### TASK ITEM
All of the data below should be printed again word for word, pictures excluded.

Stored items
++++++++++

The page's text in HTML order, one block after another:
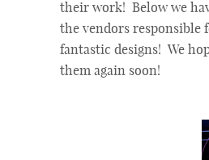
their work! Below we
the vendors responsible
fantastic designs! We
them again soon!
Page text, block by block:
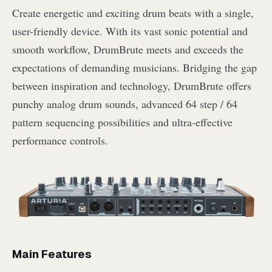
Create energetic and exciting drum beats with a single,
user-friendly device. With its vast sonic potential and
smooth workflow, DrumBrute meets and exceeds the
expectations of demanding musicians. Bridging the gap
between inspiration and technology, DrumBrute offers
punchy analog drum sounds, advanced 64 step / 64
pattern sequencing possibilities and ultra-effective
performance controls.
Main Features
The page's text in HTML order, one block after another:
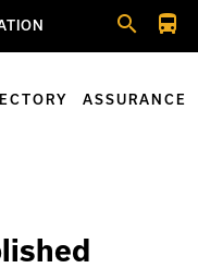
search directions_bus
ASSURANCE
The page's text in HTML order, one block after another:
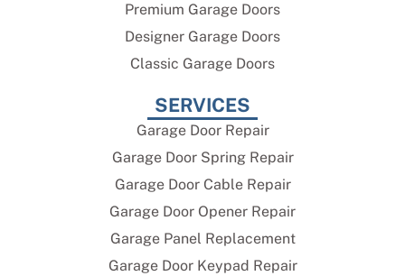
Premium Garage Doors
Designer Garage Doors
Classic Garage Doors
SERVICES
Garage Door Repair
Garage Door Spring Repair
Garage Door Cable Repair
Garage Door Opener Repair
Garage Panel Replacement
Garage Door Keypad Repair
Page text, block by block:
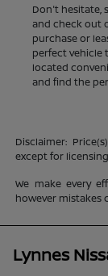
Don't hesitate,
and check out
purchase or
perfect vehicle
located
and find the
Disclaimer:
except for
We make every
however mistakes
Lynnes
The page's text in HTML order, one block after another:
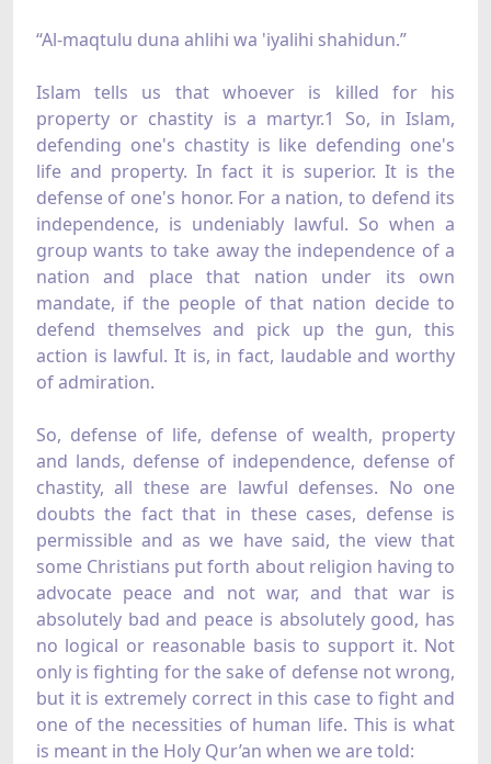
“Al-maqtulu duna ahlihi wa 'iyalihi shahidun.”
Islam tells us that whoever is killed for his
property or chastity is a martyr.1 So, in Islam,
defending one's chastity is like defending one's
life and property. In fact it is superior. It is the
defense of one's honor. For a nation, to defend its
independence, is undeniably lawful. So when a
group wants to take away the independence of a
nation and place that nation under its own
mandate, if the people of that nation decide to
defend themselves and pick up the gun, this
action is lawful. It is, in fact, laudable and worthy
of admiration.
So, defense of life, defense of wealth, property
and lands, defense of independence, defense of
chastity, all these are lawful defenses. No one
doubts the fact that in these cases, defense is
permissible and as we have said, the view that
some Christians put forth about religion having to
advocate peace and not war, and that war is
absolutely bad and peace is absolutely good, has
no logical or reasonable basis to support it. Not
only is fighting for the sake of defense not wrong,
but it is extremely correct in this case to fight and
one of the necessities of human life. This is what
is meant in the Holy Qur’an when we are told:

++++++++++

### SOLUTION TO THIS PROBLEM
The page's text in HTML order, one block after another:
their work! Below we
the vendors responsible
fantastic designs! We
them again soon!
Page text, block by block:
Create energetic and exciting drum beats with a single,
user-friendly device. With its vast sonic potential and
smooth workflow, DrumBrute meets and exceeds the
expectations of demanding musicians. Bridging the gap
between inspiration and technology, DrumBrute offers
punchy analog drum sounds, advanced 64 step / 64
pattern sequencing possibilities and ultra-effective
performance controls.
Main Features
The page's text in HTML order, one block after another:
search directions_bus
ASSURANCE
The page's text in HTML order, one block after another:
Premium Garage Doors
Designer Garage Doors
Classic Garage Doors
SERVICES
Garage Door Repair
Garage Door Spring Repair
Garage Door Cable Repair
Garage Door Opener Repair
Garage Panel Replacement
Garage Door Keypad Repair
Page text, block by block:
Don't hesitate,
and check out
purchase or
perfect vehicle
located
and find the
Disclaimer:
except for
We make every
however mistakes
Lynnes
The page's text in HTML order, one block after another:
“Al-maqtulu duna ahlihi wa 'iyalihi shahidun.”
Islam tells us that whoever is killed for his
property or chastity is a martyr.1 So, in Islam,
defending one's chastity is like defending one's
life and property. In fact it is superior. It is the
defense of one's honor. For a nation, to defend its
independence, is undeniably lawful. So when a
group wants to take away the independence of a
nation and place that nation under its own
mandate, if the people of that nation decide to
defend themselves and pick up the gun, this
action is lawful. It is, in fact, laudable and worthy
of admiration.
So, defense of life, defense of wealth, property
and lands, defense of independence, defense of
chastity, all these are lawful defenses. No one
doubts the fact that in these cases, defense is
permissible and as we have said, the view that
some Christians put forth about religion having to
advocate peace and not war, and that war is
absolutely bad and peace is absolutely good, has
no logical or reasonable basis to support it. Not
only is fighting for the sake of defense not wrong,
but it is extremely correct in this case to fight and
one of the necessities of human life. This is what
is meant in the Holy Qur’an when we are told:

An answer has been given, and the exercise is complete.